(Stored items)

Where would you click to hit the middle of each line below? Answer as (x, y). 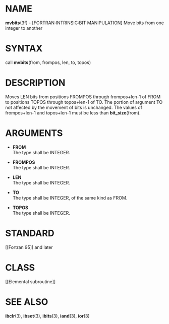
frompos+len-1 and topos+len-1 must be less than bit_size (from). (73, 113)
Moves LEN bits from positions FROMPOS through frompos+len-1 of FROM (83, 97)
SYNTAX (24, 49)
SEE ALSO (27, 302)
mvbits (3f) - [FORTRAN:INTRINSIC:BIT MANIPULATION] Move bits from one (85, 23)
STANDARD (30, 233)
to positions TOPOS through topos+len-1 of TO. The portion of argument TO (84, 102)
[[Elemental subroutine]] (31, 281)
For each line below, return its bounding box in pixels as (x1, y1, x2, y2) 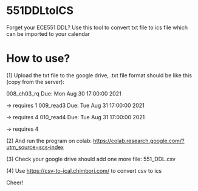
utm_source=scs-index (6, 144, 64, 151)
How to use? (6, 52, 70, 66)
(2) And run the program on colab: (6, 137, 92, 144)
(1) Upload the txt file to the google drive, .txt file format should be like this (6, 71, 193, 79)
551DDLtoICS (6, 4, 74, 18)
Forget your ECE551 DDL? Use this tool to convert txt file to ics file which (6, 24, 188, 31)
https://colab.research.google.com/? (93, 137, 185, 144)
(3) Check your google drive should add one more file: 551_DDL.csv (6, 155, 176, 162)
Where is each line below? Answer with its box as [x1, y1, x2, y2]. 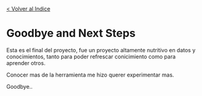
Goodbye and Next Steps [6, 27, 136, 40]
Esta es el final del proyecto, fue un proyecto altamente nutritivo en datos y [6, 46, 196, 53]
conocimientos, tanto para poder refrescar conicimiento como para [6, 53, 176, 60]
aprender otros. [6, 59, 46, 66]
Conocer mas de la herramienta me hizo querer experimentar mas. [6, 71, 174, 78]
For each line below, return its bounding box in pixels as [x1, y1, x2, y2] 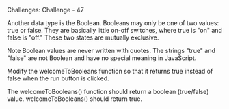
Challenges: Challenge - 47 [7, 6, 84, 14]
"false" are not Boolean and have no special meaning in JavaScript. [7, 54, 197, 62]
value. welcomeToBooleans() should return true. [7, 95, 142, 103]
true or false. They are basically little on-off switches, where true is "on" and [7, 27, 222, 34]
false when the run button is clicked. [7, 74, 109, 82]
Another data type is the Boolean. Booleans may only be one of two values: [7, 19, 219, 27]
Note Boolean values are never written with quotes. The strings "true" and [7, 47, 215, 54]
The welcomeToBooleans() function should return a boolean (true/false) [7, 88, 209, 95]
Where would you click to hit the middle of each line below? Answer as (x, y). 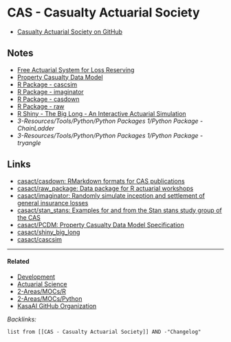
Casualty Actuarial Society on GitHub (69, 32)
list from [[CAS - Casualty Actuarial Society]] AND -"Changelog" (104, 332)
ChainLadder (36, 128)
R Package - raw (41, 106)
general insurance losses (53, 203)
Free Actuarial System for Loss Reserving (76, 69)
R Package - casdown (48, 99)
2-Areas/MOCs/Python (49, 298)
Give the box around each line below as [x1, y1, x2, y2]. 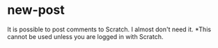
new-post [7, 2, 65, 18]
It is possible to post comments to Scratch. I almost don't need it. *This [7, 25, 211, 33]
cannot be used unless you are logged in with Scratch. [7, 32, 164, 40]
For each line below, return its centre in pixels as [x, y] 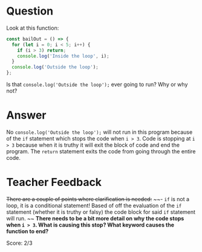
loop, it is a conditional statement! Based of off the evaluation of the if [94, 205]
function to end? [28, 231]
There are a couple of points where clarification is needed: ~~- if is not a [98, 199]
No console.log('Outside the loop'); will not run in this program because [99, 132]
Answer [26, 115]
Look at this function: [33, 28]
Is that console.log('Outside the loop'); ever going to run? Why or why [97, 85]
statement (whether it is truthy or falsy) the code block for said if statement [101, 212]
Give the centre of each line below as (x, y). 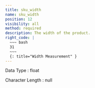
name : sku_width (22, 14)
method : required (23, 28)
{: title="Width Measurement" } (43, 56)
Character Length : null (29, 80)
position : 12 (19, 19)
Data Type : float (22, 70)
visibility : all (22, 24)
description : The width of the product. (48, 33)
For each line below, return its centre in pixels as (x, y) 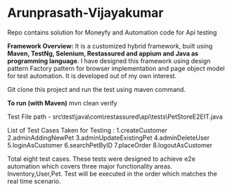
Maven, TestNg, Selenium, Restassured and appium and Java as (103, 53)
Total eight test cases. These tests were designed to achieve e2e (101, 159)
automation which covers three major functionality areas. (90, 166)
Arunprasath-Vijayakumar (85, 13)
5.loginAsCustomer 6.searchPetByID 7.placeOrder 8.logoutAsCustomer (110, 145)
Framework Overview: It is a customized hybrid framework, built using (110, 46)
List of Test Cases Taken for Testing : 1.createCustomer (87, 130)
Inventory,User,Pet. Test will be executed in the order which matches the (112, 173)
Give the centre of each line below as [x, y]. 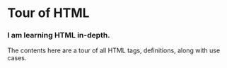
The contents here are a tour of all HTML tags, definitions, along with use [114, 50]
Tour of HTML [48, 13]
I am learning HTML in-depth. [59, 35]
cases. [17, 58]
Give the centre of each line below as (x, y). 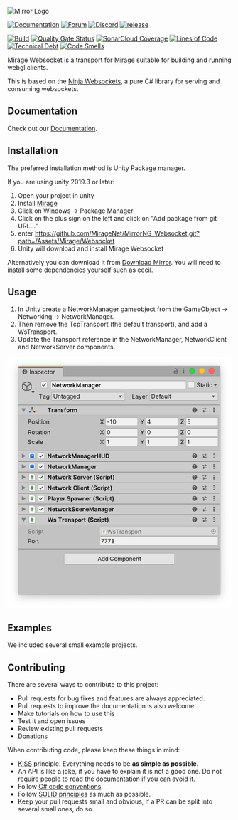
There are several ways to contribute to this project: (83, 685)
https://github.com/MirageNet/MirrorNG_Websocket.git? (118, 233)
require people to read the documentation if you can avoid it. (106, 779)
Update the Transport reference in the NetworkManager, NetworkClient (122, 340)
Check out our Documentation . (53, 128)
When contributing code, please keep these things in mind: (94, 750)
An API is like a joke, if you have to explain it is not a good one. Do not (120, 772)
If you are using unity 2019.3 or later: (61, 182)
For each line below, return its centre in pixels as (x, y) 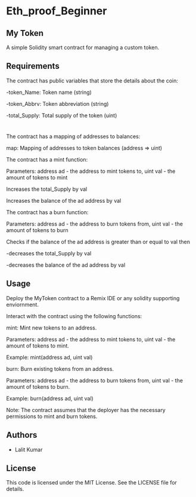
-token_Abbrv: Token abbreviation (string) (57, 103)
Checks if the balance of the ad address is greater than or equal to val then (98, 242)
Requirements (33, 66)
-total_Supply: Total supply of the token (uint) (62, 115)
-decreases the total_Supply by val (49, 253)
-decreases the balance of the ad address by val (66, 265)
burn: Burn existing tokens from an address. (60, 368)
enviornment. (22, 304)
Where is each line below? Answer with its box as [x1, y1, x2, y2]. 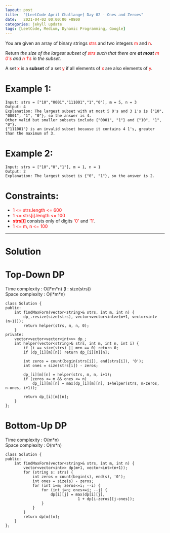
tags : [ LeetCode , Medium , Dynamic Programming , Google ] [5, 26, 125, 31]
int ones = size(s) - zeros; [32, 479, 94, 484]
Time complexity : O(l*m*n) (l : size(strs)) [5, 286, 91, 292]
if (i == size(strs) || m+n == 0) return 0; [23, 346, 119, 351]
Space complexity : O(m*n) [5, 442, 62, 448]
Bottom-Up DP [5, 420, 67, 431]
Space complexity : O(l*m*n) [5, 291, 65, 297]
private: [5, 332, 24, 338]
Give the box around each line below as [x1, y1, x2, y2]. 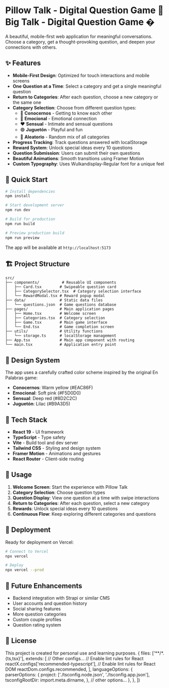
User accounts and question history [12, 600, 88, 606]
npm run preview [5, 235, 39, 240]
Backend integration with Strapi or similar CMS [12, 595, 110, 601]
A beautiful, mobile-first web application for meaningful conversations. [5, 33, 153, 40]
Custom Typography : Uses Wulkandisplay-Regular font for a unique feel [12, 161, 164, 167]
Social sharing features [12, 605, 61, 611]
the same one [12, 99, 41, 105]
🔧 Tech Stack [5, 415, 48, 424]
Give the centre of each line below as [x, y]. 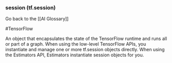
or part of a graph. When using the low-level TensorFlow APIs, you [76, 44]
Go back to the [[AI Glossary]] [37, 19]
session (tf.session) [31, 8]
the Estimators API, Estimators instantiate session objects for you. [75, 55]
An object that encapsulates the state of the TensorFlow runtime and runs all [86, 39]
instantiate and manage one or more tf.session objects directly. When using [85, 50]
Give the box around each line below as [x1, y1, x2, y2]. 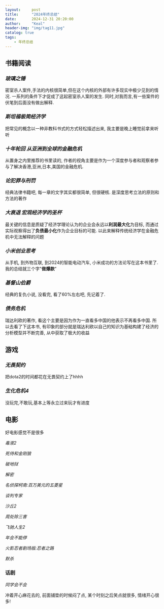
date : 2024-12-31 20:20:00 [5, 16, 74, 21]
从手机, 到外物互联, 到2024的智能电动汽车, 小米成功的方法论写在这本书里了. [5, 259, 159, 265]
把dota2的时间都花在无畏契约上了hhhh [5, 374, 84, 380]
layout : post [5, 7, 41, 12]
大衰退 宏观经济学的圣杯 [5, 209, 62, 216]
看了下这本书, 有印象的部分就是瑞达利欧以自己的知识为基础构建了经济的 [13, 323, 159, 329]
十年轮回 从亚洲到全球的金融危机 [5, 145, 82, 152]
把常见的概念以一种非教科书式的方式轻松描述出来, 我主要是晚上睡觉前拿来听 [5, 125, 159, 131]
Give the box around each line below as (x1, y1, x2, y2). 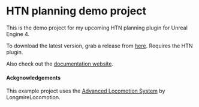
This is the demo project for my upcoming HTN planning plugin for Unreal (6, 24, 188, 31)
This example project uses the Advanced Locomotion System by (6, 87, 165, 94)
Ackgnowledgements (6, 74, 61, 81)
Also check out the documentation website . (6, 60, 114, 67)
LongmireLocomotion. (6, 94, 61, 101)
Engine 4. (6, 30, 30, 37)
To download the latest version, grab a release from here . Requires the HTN (6, 42, 193, 49)
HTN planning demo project (6, 4, 147, 18)
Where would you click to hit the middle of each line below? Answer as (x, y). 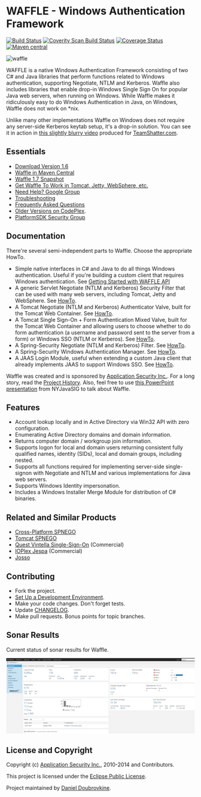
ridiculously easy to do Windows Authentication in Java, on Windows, (92, 102)
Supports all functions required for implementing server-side (89, 467)
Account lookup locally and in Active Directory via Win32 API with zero (102, 422)
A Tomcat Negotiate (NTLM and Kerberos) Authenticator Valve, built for (103, 307)
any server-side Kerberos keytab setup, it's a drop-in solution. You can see (99, 126)
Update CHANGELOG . (42, 610)
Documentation (36, 236)
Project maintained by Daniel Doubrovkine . (59, 788)
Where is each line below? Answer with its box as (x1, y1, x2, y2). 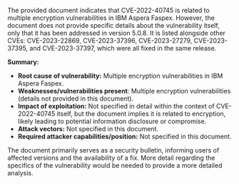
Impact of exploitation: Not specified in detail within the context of (17, 102, 215, 110)
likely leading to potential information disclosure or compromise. (17, 117, 207, 126)
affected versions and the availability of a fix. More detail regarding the (7, 153, 215, 162)
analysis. (7, 169, 34, 177)
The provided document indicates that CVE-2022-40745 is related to (7, 6, 210, 14)
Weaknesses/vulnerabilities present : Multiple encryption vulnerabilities (17, 87, 231, 95)
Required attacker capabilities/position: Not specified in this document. (17, 132, 232, 140)
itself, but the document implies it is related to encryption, (56, 110, 226, 118)
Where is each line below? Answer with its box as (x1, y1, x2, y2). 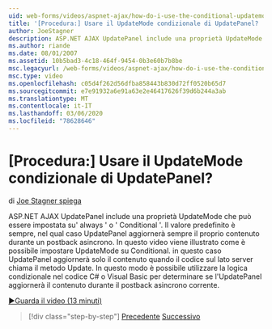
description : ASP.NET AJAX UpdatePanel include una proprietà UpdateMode (8, 34, 263, 43)
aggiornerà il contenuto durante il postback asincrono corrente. (8, 280, 220, 289)
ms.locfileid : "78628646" (8, 117, 96, 125)
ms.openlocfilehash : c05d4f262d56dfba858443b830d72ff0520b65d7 (8, 79, 227, 87)
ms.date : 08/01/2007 (8, 49, 79, 57)
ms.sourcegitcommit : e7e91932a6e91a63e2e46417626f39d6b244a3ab (8, 86, 227, 95)
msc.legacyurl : (8, 65, 60, 73)
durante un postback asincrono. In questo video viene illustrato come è (8, 237, 245, 247)
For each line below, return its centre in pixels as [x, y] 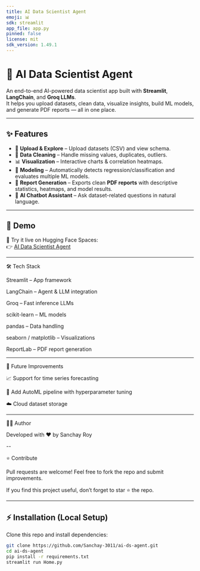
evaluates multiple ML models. [52, 176]
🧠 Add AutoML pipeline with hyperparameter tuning [69, 392]
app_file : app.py [28, 28]
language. [27, 201]
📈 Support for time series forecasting [52, 378]
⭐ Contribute [22, 458]
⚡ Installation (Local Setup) [57, 517]
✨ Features [27, 134]
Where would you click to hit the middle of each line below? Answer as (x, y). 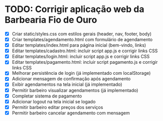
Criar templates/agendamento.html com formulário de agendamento (82, 39)
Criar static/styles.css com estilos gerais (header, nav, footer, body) (82, 34)
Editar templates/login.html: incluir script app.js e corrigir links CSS (81, 57)
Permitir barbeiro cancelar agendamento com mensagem (71, 113)
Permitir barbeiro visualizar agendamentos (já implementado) (75, 90)
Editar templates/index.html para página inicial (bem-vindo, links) (79, 45)
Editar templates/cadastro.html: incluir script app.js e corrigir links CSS (85, 51)
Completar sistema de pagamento (47, 96)
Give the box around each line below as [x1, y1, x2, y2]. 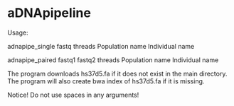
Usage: [7, 28, 28, 37]
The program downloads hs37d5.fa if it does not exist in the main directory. [7, 69, 228, 78]
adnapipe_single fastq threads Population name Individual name [7, 42, 195, 50]
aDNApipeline [7, 5, 91, 21]
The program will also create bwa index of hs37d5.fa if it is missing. [7, 76, 205, 86]
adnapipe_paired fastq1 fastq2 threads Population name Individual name [7, 55, 219, 64]
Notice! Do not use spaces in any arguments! [7, 90, 139, 99]
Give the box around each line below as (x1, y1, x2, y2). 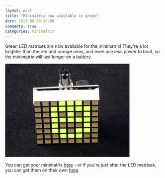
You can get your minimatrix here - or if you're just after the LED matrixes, (5, 162, 157, 168)
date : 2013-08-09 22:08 (5, 18, 55, 23)
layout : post (5, 8, 32, 13)
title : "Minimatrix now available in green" (5, 13, 99, 18)
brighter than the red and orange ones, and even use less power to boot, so (5, 49, 160, 55)
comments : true (5, 24, 37, 29)
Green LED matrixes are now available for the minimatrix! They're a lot (5, 43, 148, 49)
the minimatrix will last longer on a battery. (5, 54, 92, 60)
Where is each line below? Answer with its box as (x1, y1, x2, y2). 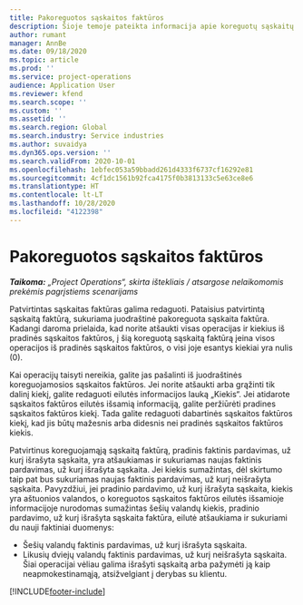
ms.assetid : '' (9, 114, 67, 123)
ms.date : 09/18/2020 (9, 47, 88, 56)
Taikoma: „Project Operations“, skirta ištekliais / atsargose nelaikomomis (9, 276, 284, 287)
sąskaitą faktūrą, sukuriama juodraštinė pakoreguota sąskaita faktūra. (9, 313, 270, 324)
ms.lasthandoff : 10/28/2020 (9, 199, 116, 209)
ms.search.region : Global (9, 123, 107, 132)
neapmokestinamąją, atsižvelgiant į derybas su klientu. (22, 568, 228, 579)
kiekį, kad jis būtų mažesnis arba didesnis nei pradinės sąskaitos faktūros (9, 417, 284, 428)
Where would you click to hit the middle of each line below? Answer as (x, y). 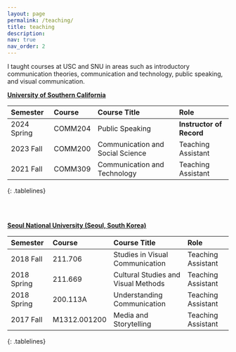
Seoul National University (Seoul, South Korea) (77, 225)
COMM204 (72, 129)
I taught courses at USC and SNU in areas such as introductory (98, 66)
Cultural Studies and (147, 275)
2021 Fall (27, 169)
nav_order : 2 (26, 46)
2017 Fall (27, 319)
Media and (131, 315)

Your instructions:
Take the line above containing "ms.assetid : '' (9, 114, 67, 123)", the line containing "neapmokestinamąją, atsižvelgiant į", and all lines in between, and copy them exactly without anything else.

The completed task:
ms.assetid : '' (9, 114, 67, 123)
ms.date : 09/18/2020 (9, 47, 88, 56)
Taikoma: „Project Operations“, skirta ištekliais / atsargose nelaikomomis (9, 276, 284, 287)
sąskaitą faktūrą, sukuriama juodraštinė pakoreguota sąskaita faktūra. (9, 313, 270, 324)
ms.lasthandoff : 10/28/2020 (9, 199, 116, 209)
ms.search.region : Global (9, 123, 107, 132)
neapmokestinamąją, atsižvelgiant į derybas su klientu. (22, 568, 228, 579)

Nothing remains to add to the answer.